The court also cited the Appellate Division Second Dept. decisions in the matter of Freedom Mtge. Corp. v. Engel, HSBC Bank, N.A. v. Vaswani, and Milone v. US Bank National Association. Milone clearly articulated "the reasoning behind requiring clear and non-ambiguous deceleration notices." Milone held that just as acceleration notices "must be clear and unambiguous to be valid and enforceable," "de-acceleration notices must also be clear and unambiguous to be valid and enforceable."

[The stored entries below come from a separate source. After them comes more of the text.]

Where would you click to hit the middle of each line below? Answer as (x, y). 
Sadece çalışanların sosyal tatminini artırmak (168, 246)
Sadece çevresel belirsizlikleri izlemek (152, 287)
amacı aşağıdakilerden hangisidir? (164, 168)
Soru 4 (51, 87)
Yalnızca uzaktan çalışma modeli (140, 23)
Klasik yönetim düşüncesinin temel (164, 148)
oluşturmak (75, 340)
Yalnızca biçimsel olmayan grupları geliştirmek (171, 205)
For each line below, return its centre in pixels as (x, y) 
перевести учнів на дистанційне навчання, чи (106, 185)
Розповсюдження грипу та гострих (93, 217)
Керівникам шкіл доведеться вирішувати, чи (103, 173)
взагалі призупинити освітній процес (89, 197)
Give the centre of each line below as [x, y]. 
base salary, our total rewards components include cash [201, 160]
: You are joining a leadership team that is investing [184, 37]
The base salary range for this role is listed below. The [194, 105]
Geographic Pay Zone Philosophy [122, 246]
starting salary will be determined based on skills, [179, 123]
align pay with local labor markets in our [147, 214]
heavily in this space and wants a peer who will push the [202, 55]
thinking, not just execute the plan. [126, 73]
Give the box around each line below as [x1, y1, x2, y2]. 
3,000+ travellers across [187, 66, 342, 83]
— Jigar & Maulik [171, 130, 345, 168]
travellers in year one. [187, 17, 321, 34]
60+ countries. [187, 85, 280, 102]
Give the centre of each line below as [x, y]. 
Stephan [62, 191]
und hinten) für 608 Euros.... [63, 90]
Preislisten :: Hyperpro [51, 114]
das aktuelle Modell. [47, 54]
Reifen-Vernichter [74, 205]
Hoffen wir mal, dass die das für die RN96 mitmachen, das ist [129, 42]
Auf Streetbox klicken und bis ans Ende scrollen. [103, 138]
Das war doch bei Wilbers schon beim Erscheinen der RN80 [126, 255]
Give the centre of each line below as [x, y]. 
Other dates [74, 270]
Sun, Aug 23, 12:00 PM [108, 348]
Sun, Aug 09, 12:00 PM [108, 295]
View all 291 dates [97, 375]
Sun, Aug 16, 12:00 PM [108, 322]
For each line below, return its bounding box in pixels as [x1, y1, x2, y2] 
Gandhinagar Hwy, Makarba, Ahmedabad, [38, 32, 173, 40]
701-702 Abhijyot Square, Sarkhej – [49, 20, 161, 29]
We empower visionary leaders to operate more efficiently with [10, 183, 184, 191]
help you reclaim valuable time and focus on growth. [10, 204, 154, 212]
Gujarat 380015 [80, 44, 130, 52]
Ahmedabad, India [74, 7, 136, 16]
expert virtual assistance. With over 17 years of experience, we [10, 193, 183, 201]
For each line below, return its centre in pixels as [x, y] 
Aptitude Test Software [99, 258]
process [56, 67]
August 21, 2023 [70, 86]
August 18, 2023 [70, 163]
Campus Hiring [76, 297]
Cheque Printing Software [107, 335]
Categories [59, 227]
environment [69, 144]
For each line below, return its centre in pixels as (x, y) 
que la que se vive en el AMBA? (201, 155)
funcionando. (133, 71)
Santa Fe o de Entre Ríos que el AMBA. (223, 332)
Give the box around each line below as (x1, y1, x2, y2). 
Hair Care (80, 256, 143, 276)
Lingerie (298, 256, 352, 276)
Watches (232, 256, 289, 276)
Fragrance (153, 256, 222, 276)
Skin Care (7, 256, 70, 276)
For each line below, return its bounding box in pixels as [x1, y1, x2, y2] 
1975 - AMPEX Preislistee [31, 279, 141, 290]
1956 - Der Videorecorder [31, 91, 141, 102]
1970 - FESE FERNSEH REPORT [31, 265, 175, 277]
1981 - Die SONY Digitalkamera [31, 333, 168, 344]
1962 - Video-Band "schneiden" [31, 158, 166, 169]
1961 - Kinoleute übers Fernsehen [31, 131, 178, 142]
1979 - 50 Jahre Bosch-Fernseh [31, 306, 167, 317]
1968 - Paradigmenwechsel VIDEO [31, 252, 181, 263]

The subject court concluded that although there has been some "inconsistency between the holdings of the (EDNY) and the Appellate Division Second Dep't, the most recent cases out of the Appellate Division Second Dep't, …clearly hold that a voluntary discontinuance of a foreclosure action, silent as to deceleration, with nothing more, does not constitute a valid deceleration of mortgage debt [and] [t]herefore, the action must be dismissed."
Wilmington Sav. Fund Soc'y v. Heampstead Prop. Ventures II LLC, Supreme Court, Nassau Co., Case No. 606272/19, decided Nov. 22, 2019, Capetola, J.
Scott E. Mollen is a partner at Herrick, Feinstein.